HASIL DAN PEMBAHASAN

 

Kekerasan Psikis pada Anak dalam Lingkup Rumah Tangga

Tindak pidana kekerasan dalam rumah tangga di Indonesia diatur secara khusus dalam UU Nomor 23 Tahun 2004 tentang Penghapusan Kekerasan Dalam Rumah Tangga. Kekerasan dalam rumah tangga didefinisikan sebagai segala tindakan yang dilakukan terhadap seseorang, terutama perempuan, yang mengakibatkan kesengsaraan atau penderitaan baik secara fisik, seksual, psikologis, maupun penelantaran rumah tangga. Ini juga mencakup ancaman untuk melakukan tindakan, pemaksaan, atau perampasan kebebasan yang dilakukan secara melawan hukum dalam konteks rumah tangga. Meskipun subjek korban dalam pengertian ini dikhususkan perempuan namun anak merupakan subjek dalam lingkup rumah tangga yang harus dilindungi tanpa melihat jenis kelamin.
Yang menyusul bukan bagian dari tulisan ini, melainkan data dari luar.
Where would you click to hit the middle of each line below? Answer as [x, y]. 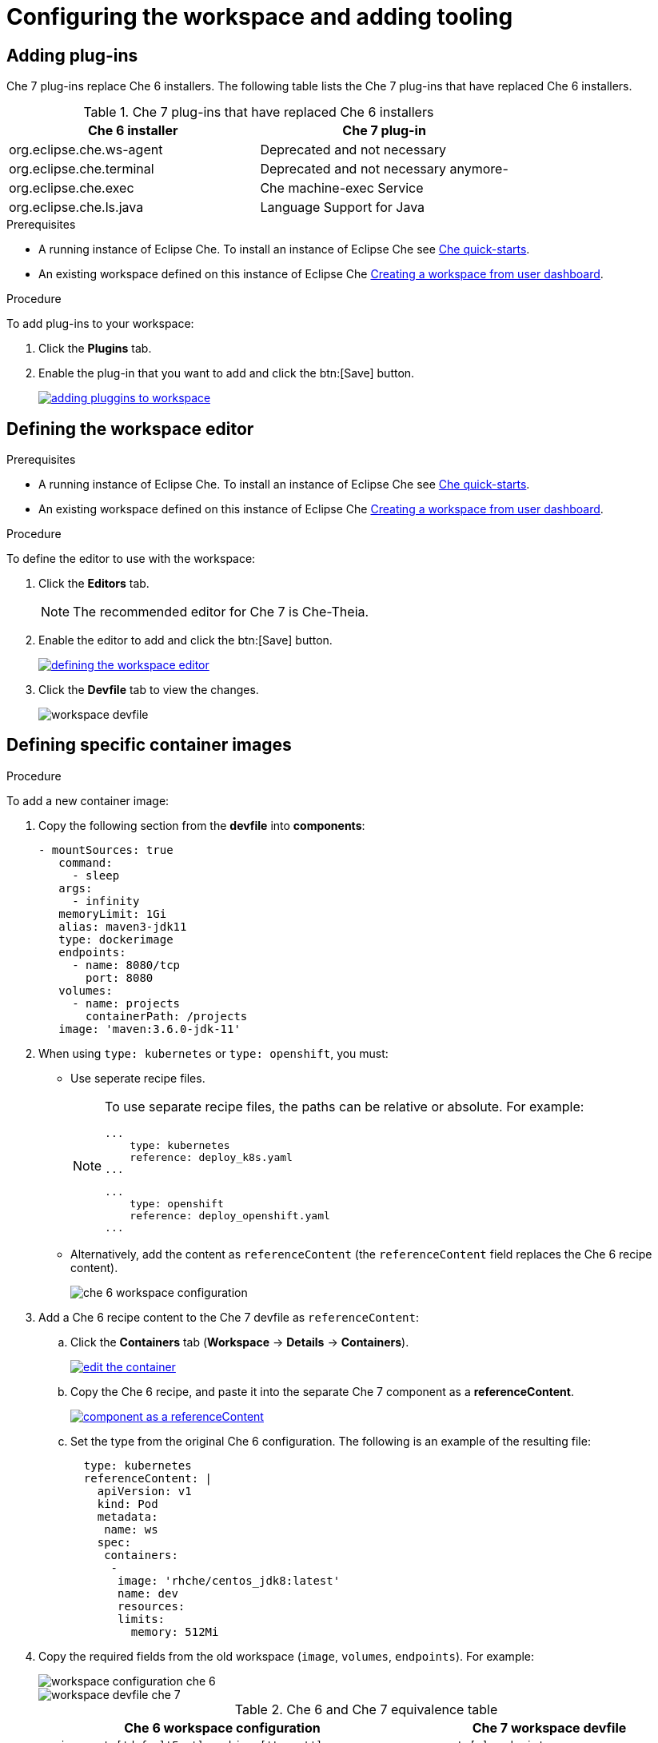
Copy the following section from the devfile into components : [202, 825]
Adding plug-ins [72, 55]
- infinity [106, 901]
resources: [152, 1606]
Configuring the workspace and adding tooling [260, 17]
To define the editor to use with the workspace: [131, 559]
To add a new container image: [88, 800]
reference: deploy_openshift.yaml [230, 1215]
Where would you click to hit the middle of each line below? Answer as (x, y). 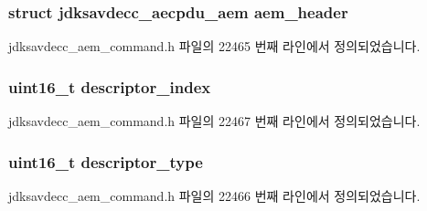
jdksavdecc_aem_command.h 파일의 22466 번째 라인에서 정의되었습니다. (214, 195)
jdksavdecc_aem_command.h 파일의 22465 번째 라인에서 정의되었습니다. (214, 46)
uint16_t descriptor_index (110, 86)
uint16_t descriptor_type (106, 161)
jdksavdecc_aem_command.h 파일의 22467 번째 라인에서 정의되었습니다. (214, 121)
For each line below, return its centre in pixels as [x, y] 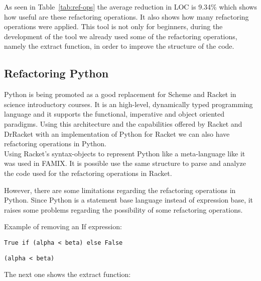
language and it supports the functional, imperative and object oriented [114, 114]
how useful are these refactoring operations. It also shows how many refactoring [126, 16]
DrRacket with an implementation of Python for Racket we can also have [117, 133]
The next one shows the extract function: [68, 274]
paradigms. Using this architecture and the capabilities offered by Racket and [123, 123]
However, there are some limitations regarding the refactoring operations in [120, 190]
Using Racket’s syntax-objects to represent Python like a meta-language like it [125, 153]
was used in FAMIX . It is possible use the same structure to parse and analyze [125, 163]
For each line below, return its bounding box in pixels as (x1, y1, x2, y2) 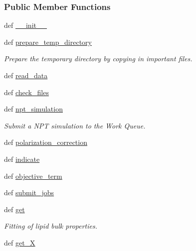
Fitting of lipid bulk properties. (4, 221, 98, 231)
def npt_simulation (4, 104, 63, 114)
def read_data (4, 70, 48, 80)
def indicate (4, 153, 40, 164)
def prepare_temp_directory (4, 36, 92, 47)
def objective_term (4, 170, 62, 181)
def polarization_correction (4, 137, 87, 147)
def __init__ (4, 20, 47, 30)
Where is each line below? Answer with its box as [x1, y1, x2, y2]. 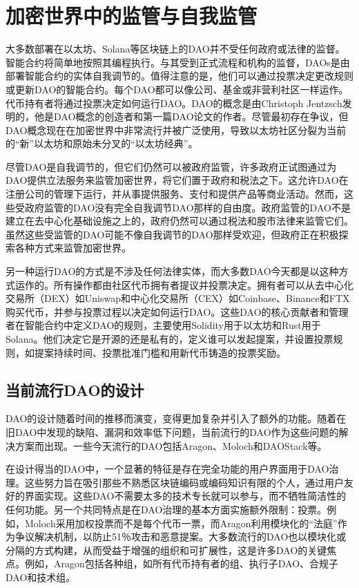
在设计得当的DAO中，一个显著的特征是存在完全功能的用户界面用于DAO [6, 462, 329, 476]
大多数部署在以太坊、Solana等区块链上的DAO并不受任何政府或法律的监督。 [6, 41, 345, 56]
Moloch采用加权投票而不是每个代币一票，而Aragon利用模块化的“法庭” [24, 515, 338, 530]
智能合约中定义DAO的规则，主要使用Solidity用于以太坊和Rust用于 [24, 318, 321, 332]
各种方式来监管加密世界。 [14, 240, 131, 255]
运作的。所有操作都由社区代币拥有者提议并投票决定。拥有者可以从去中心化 [14, 277, 353, 292]
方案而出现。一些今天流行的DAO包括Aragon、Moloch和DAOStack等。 [14, 438, 327, 453]
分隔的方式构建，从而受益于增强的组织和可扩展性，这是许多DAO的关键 [6, 542, 327, 557]
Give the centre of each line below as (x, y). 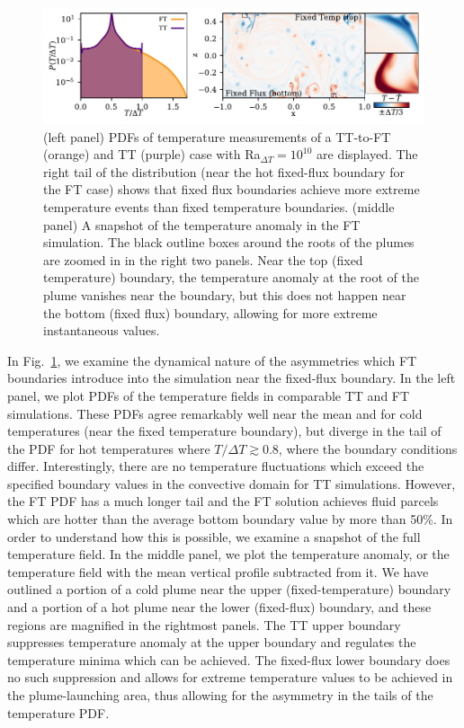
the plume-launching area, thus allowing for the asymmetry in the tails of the (220, 695)
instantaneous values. (102, 330)
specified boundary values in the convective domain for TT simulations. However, (232, 483)
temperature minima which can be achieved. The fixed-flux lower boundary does (229, 659)
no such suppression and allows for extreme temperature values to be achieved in (230, 677)
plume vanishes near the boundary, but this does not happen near (225, 294)
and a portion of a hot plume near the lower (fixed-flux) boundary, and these (219, 607)
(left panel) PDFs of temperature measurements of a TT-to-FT (217, 136)
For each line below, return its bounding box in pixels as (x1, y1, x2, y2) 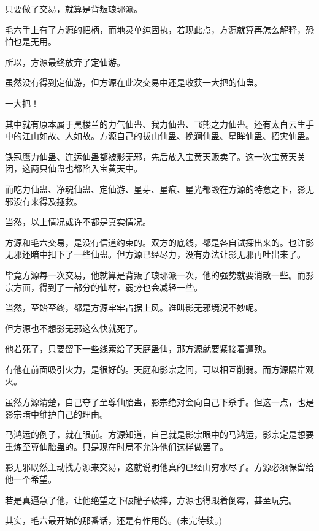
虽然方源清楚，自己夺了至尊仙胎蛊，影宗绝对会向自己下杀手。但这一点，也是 (5, 395, 314, 408)
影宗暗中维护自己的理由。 (5, 407, 108, 420)
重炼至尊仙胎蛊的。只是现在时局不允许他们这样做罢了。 (5, 440, 228, 453)
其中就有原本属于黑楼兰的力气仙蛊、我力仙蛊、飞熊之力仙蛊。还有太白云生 (5, 117, 306, 130)
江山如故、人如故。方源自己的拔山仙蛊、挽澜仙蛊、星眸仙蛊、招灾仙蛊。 (21, 129, 314, 142)
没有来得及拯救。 (13, 194, 82, 207)
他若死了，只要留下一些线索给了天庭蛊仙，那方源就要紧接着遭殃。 (5, 342, 271, 355)
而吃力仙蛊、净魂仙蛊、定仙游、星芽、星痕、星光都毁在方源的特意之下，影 (5, 182, 306, 195)
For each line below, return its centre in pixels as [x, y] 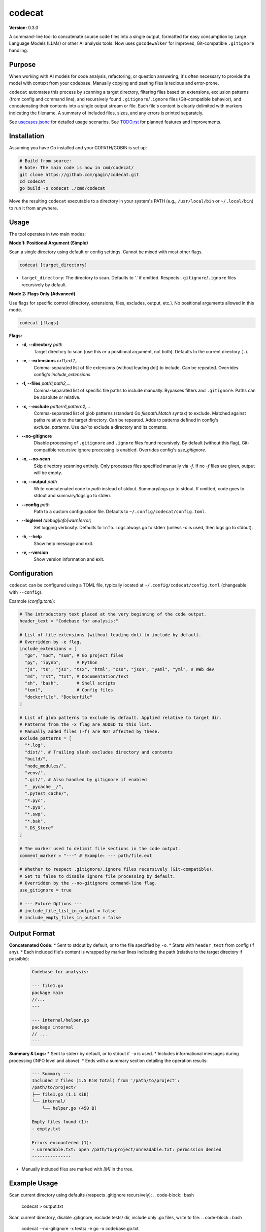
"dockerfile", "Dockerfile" [59, 697]
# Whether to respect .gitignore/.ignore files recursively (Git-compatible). [117, 869]
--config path [35, 505]
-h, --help [32, 537]
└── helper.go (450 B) [69, 1108]
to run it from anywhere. [34, 208]
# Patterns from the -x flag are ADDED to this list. [86, 725]
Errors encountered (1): [62, 1143]
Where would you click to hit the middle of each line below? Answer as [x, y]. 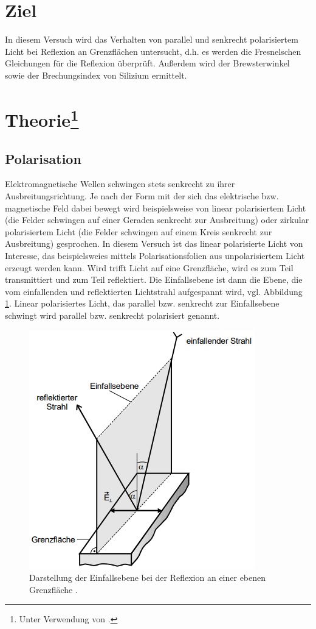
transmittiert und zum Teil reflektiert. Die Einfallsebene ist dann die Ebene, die [154, 279]
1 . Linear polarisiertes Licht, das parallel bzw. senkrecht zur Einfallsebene [142, 303]
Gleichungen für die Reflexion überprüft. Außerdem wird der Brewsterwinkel [147, 63]
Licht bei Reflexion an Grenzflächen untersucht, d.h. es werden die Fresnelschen [153, 51]
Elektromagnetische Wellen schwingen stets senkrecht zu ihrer [120, 184]
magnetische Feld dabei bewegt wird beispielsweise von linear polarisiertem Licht [156, 208]
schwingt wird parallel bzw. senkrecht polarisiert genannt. [112, 315]
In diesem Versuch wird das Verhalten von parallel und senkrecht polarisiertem [152, 39]
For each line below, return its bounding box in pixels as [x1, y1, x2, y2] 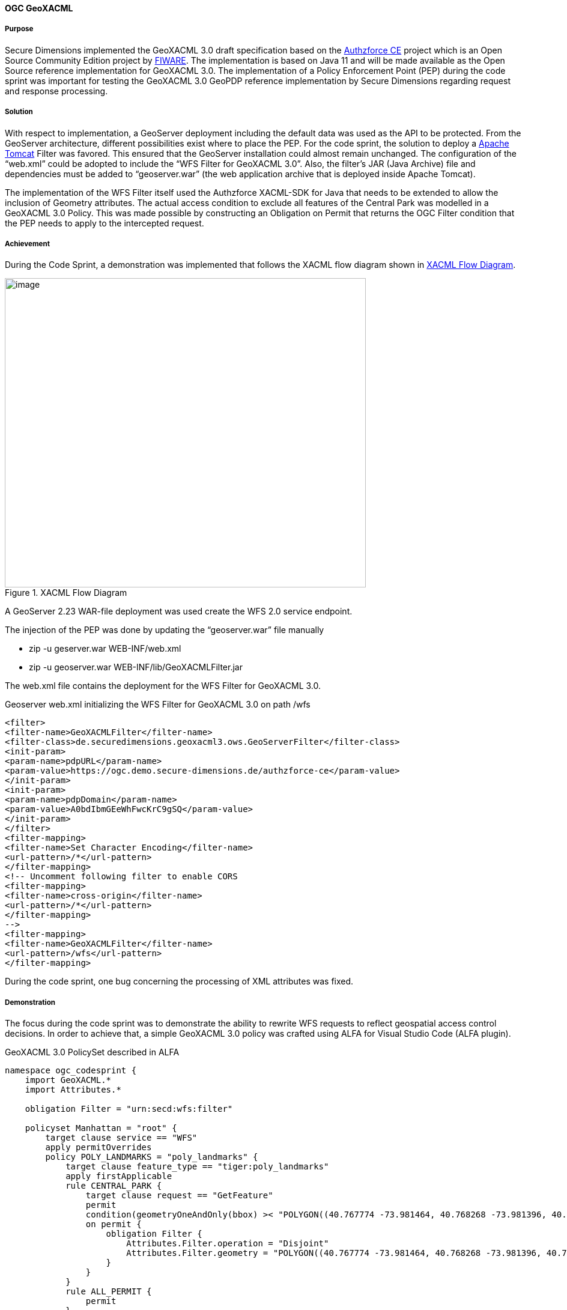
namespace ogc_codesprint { [5, 1066, 137, 1076]
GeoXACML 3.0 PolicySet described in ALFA [5, 1047, 180, 1058]
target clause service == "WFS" [45, 1133, 198, 1143]
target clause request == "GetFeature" [85, 1190, 273, 1201]
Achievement [5, 239, 50, 248]
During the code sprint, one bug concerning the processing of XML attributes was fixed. [5, 976, 354, 987]
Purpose [5, 25, 34, 34]
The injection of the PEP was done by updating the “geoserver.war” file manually [5, 625, 324, 635]

Anak menurut KBBI adalah manusia yang masih kecil .Anak juga diartikan sebagai seseorang yang belum berusia 18 (delapan belas) tahun, termasuk anak yang masih dalam kandungan. Pengertian anak menurut Lawrence Kohlberg adalah individu yang sedang mengalami proses perkembangan moral (Dahl, 2019; Garrigan et al., 2018). Anak, sejak dalam kandungan, mengalami perkembangan dan pertumbuhan. Ketika seorang anak lahir, anak tidak dapat melakukan segala sesuatunya sendiri. Anak memerlukan orang lain yang lebih dewasa untuk merawat dan memberi kasih sayang. Seiring pertumbuhannya, anak akan mempelajari sesuatu.. Deklarasi Hak-hak Anak menyebutkan salah satu hak anak, karena belum matang secara fisik dan mental, mememerlukan perlindungan dan perawatan khusus, termasuk perlindungan hukum yang sesuai, baik sebelum maupun setelah kelahiran (Clark et al., 2020; Hughes et al., 2020). Orang tua adalah pengasuh dari seorang anak (dimana "anak" mengacu pada keturunan, alih-alih mengacu pada usia) . Orang tua sebagai orang yang lebih dewasa diharapkan mengurus kebutuhan anak dan mengajari anak dalam keterampilan motoric, sensorik, kognitif sampai kemampuan mengelola emosi. Keberhasilan mendidik seorang anak akan mempengaruhi masa depan anak, tidak hanya pintar di bidang akademisi tetapi memiliki kesehatan mental dan akhlak yang baik.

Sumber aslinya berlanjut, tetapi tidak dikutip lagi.